The TDP-43 Co-expressed Gene Risk Score (TCGRS) model was constructed utilizing four genes: Kinesin Family Member 20A (KIF20A), WD Repeat Domain 4 (WDR4), Proline Rich 11 (PRR11), and Glia Maturation Factor Gamma (GMFG). The value of this model in predicting LUAD patient survival is effectively illustrated by both the Kaplan-Meier (K-M) survival curve and the area under the receiver operating characteristic curve (AUC-ROC). The Gene Set Enrichment Analysis (GSEA) revealed that the high TCGRS group was primarily enriched in biological pathways and functions linked to DNA replication and cell cycle; the low TCGRS group showed primary enrichment in immune-related pathways and functions. The high and low TCGRS groups showed differences in tumor stemness, mutational burden, TME, immune infiltration level, and immune checkpoints. The predictions analysis of immunotherapy indicates that the Tumor Immune Dysfunction and Exclusion (TIDE) score (p < 0.001) and non-response rate (74% vs. 51%, p < 0.001) in the high TCGRS group are higher than those in the low TCGRS group. The Immune Phenotype Score (IPS) in the high TCGRS group is lower than in the low TCGRS group (p < 0.001). The drug sensitivity analysis revealed that the half-maximal inhibitory concentration (IC50) values for cisplatin, docetaxel, doxorubicin, etoposide, gemcitabine, paclitaxel, vincristine, erlotinib, and gefitinib (all p < 0.01) in the high TCGRS group are lower than those in the low TCGRS group.

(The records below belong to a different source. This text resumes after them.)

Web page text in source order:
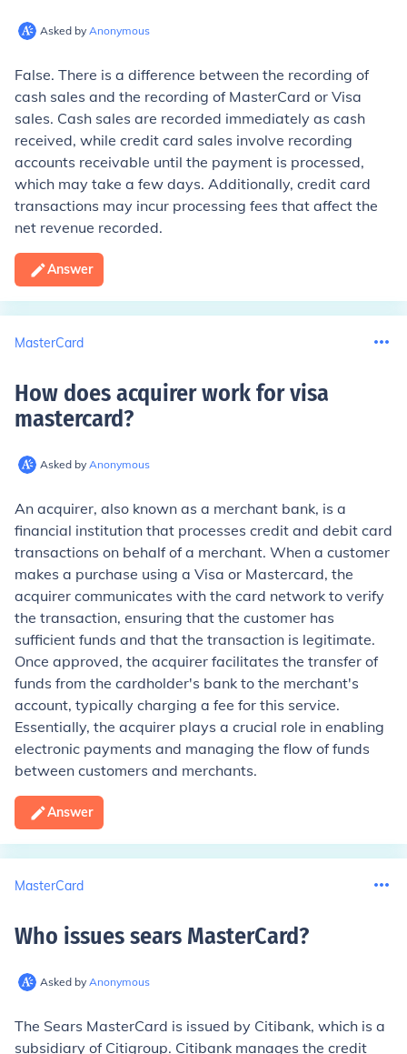
Asked by Anonymous
False. There is a difference between the recording of
cash sales and the recording of MasterCard or Visa
sales. Cash sales are recorded immediately as cash
received, while credit card sales involve recording
accounts receivable until the payment is processed,
which may take a few days. Additionally, credit card
transactions may incur processing fees that affect the
net revenue recorded.
Answer
MasterCard
How does acquirer work for visa
mastercard?
Asked by Anonymous
An acquirer, also known as a merchant bank, is a
financial institution that processes credit and debit card
transactions on behalf of a merchant. When a customer
makes a purchase using a Visa or Mastercard, the
acquirer communicates with the card network to verify
the transaction, ensuring that the customer has
sufficient funds and that the transaction is legitimate.
Once approved, the acquirer facilitates the transfer of
funds from the cardholder's bank to the merchant's
account, typically charging a fee for this service.
Essentially, the acquirer plays a crucial role in enabling
electronic payments and managing the flow of funds
between customers and merchants.
Answer
MasterCard
Who issues sears MasterCard?
Asked by Anonymous
The Sears MasterCard is issued by Citibank, which is a
subsidiary of Citigroup. Citibank manages the credit

The TCGRS derived from the model exhibits a reliable biomarker for evaluating both prognosis and treatment effectiveness among patients with LUAD. This study is anticipated to offer valuable insights into developing effective treatment strategies for this patient population. It is believed that this study is anticipated to contribute significantly to clinical diagnostics, the development of therapeutic drugs, and the enhancement of patient care.

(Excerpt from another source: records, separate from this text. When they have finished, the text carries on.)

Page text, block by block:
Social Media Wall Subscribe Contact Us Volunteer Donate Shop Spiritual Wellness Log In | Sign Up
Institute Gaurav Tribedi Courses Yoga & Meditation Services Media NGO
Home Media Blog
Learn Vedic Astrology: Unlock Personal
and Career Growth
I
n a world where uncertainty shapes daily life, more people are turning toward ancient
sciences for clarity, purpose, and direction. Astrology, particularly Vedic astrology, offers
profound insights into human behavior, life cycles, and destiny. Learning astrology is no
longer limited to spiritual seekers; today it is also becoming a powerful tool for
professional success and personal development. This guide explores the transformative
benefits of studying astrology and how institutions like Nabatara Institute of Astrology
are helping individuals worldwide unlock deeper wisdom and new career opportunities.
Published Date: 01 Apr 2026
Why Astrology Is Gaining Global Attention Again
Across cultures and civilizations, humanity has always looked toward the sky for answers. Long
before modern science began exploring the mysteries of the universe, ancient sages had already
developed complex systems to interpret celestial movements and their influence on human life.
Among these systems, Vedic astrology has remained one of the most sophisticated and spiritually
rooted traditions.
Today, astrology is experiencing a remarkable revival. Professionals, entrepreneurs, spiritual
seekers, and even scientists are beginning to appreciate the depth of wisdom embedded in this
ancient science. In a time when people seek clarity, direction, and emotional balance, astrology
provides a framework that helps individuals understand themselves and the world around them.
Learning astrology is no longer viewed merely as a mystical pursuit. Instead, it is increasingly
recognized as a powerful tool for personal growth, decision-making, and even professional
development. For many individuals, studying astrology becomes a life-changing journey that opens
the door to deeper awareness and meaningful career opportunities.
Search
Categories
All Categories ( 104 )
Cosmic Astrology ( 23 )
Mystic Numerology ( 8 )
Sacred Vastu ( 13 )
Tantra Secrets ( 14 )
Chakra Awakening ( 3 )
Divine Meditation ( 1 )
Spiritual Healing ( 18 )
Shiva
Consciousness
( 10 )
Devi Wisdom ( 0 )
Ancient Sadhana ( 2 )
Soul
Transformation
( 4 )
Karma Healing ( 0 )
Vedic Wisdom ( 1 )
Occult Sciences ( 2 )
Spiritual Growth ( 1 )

转激活 DNA 结合蛋白 43(TDP-43)通过调节 mRNA 剪接、运输、稳定性和非编码 RNA 分子,与肿瘤发生和进展密切相关。尽管对 TDP-43 在各种癌症类型中的功能进行了广泛的研究,但它在肺腺癌(LUAD)中的确切作用尚未完全阐明。理解与 TDP-43 相关的潜在生物学特征的一个重要方面是研究与该蛋白共表达的基因。本研究评估了这些共表达基因在 LUAD 中的预后意义,并随后基于这些发现探索了潜在的治疗策略。

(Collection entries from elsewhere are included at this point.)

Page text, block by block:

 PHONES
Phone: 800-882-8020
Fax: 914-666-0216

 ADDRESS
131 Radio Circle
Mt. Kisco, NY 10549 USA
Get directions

从公开数据库中检索 LUAD 的转录组学和临床数据,以建立 mRNA 表达谱与 TDP-43 存在之间的关联。建立了一个风险预后模型,以比较不同组患者的生存率,并评估其准确性。此外,还分析了不同组之间肿瘤干性、突变谱、肿瘤微环境(TME)特征、免疫检查点和免疫细胞浸润的差异。此外,还预测了每个不同组对免疫治疗的潜在反应以及对常用化疗药物和靶向药物的敏感性。
利用四个基因构建了 TDP-43 共表达基因风险评分(TCGRS)模型:驱动蛋白家族成员 20A(KIF20A)、WD 重复域 4(WDR4)、脯氨酸丰富 11(PRR11)和神经胶质成熟因子γ(GMFG)。Kaplan-Meier(K-M)生存曲线和接收器操作特征曲线下面积(AUC-ROC)有效说明了该模型预测 LUAD 患者生存的价值。基因集富集分析(GSEA)显示,高 TCGRS 组主要富集了与 DNA 复制和细胞周期相关的生物学途径和功能;低 TCGRS 组主要富集了与免疫相关的途径和功能。高 TCGRS 组和低 TCGRS 组在肿瘤干性、突变负担、TME、免疫浸润水平和免疫检查点方面存在差异。免疫治疗预测分析表明,高 TCGRS 组的肿瘤免疫功能障碍和排斥(TIDE)评分(p<0.001)和无反应率(74%比 51%,p<0.001)高于低 TCGRS 组。高 TCGRS 组的免疫表型评分(IPS)低于低 TCGRS 组(p<0.001)。药物敏感性分析显示,高 TCGRS 组顺铂、多西他赛、阿霉素、依托泊苷、吉西他滨、紫杉醇、长春新碱、厄洛替尼和吉非替尼的半数最大抑制浓度(IC50)值均低于低 TCGRS 组(均 p<0.01)。
该模型得出的 TCGRS 表现出可靠的生物标志物,可用于评估 LUAD 患者的预后和治疗效果。本研究有望为该患者群体的有效治疗策略的制定提供有价值的见解。相信这项研究有望对临床诊断、治疗药物的开发和患者护理产生重大影响。